A exposição "The Artist is Present" atraiu número recorde de espectadores ao Moma e se tornou uma das mais famosas e controvertidas peças de arte performática já realizadas. A Fox News ficou furiosa quanto ao significado daquilo tudo e se referiu à artista como "uma provocadora qualquer, nascida na Iugoslávia", enquanto um curador na Whitney Gallery a definia como "uma das artistas mais significativas da segunda metade do século 20". A resposta de Abramovic a tudo isso foi continuar na cadeira, sentada. Sentada. Sentada.

Em uma manhã nublada, em um estúdio em Brooklyn, a artista, usando Givenchy, seu estilista favorito, estava mordiscando alguma coisa com jeito de comida de astronauta. Para sua mostra na Serpentine, Abramovic precisa estar em forma, tanto física quanto mentalmente. Ela está em severa dieta e em breve partirá para o Brasil, para uma consulta com o pajé que a assessora psicologicamente, para garantir que sua saúde psicológica fique em ordem.

Jorge Zapata/Efe
A artista Marina Abramovic, no Centro de Arte Contemporáneo (CAC) de Málaga
A artista Marina Abramovic, no Centro de Arte Contemporáneo (CAC) de Málaga

E ela precisará disso —a mostra londrina, chamada "512 Hours" por conta do tempo que ela passará na galeria— removerá até mesmo os vestígios de estrutura que embasavam sua temporada no Moma.

Não haverá cadeira, desta vez. Em lugar disso, de 11 de junho a 25 de agosto, todos os dias e o dia todo, Abramovic circulará pela galeria onde, depois de serem instruídos a guardar seus casacos, relógios e outros aparelhos, os espectadores serão convidados a contemplá-la. "Será o público e eu, nada mais", ela diz. "Tirei os objetos do quadro. Mas o encontro..."

Abramovic sorri. "Jamais fiz algo de tão radical. É o mais imaterial que posso ser".

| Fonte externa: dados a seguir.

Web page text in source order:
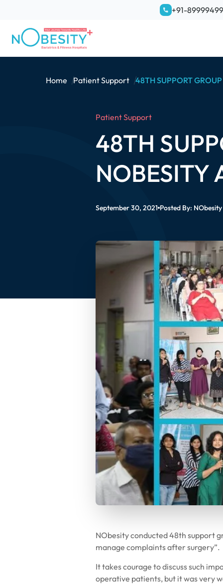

Quando a arte performática é ruim, é pior do que quase qualquer coisa, e mesmo as coisas boas são vulneráveis ao ridículo. No papel, a ideia parece nada: uma mulher perambulando por uma galeria —onde está a arte, nisso? As pessoas que tendem a zombar deveriam assistir ao documentário da HBO sobre a temporada de Abramovic no Moma, para ver como uma premissa nada promissora se transformou em uma série de encontros extraordinariamente comoventes.

Desde seus primeiros dias, na Sérvia, Abramovic se coloca sob extrema dificuldade física e mental a fim de tirar os espectadores de seus padrões ordinários de pensamento. "A mídia é o corpo", ela diz, o que é exatamente o que todos os artistas performáticos dizem, mas quando Abramovic se corta com uma faca ou lança seu corpo contra uma parede, a pureza de propósito de sua ação é tamanha que o espectador como que sai de si temporariamente.

É o oposto do sensacionalismo ou exibicionismo —um gesto de autorremoção, no sentido romântico do termo—, e ficar sentada imóvel durante três meses, convidando desconhecidos a interagir com ela é algo que, no contexto das vidas aflitas e repletas de distrações que vivemos, faz perfeito sentido. Não admira que pessoas tenham chorado.

"Você precisa estar em um estado de completa segurança sobre sua capacidade de criar esse espaço carismático", ela diz, e acorda no meio da noite "completamente em pânico" diante da perspectiva de repetir a experiência na Serpentine. "É um verdadeiro inferno".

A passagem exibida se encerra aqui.